_Instructions for the task_: Restate the entries word for word and skip every image.

_Data for processing_:
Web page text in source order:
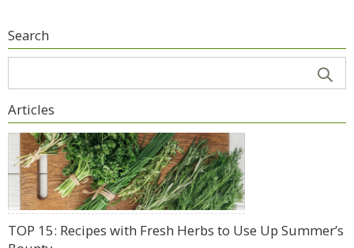
Search
Articles
TOP 15: Recipes with Fresh Herbs to Use Up Summer’s
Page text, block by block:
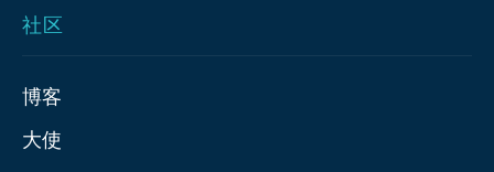
社区
博客
大使
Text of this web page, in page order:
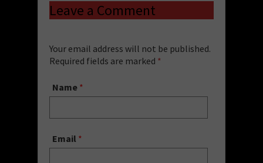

_Exercise solution_:
Web page text in source order:
Search
Articles
TOP 15: Recipes with Fresh Herbs to Use Up Summer’s
Page text, block by block:
社区
博客
大使
Text of this web page, in page order:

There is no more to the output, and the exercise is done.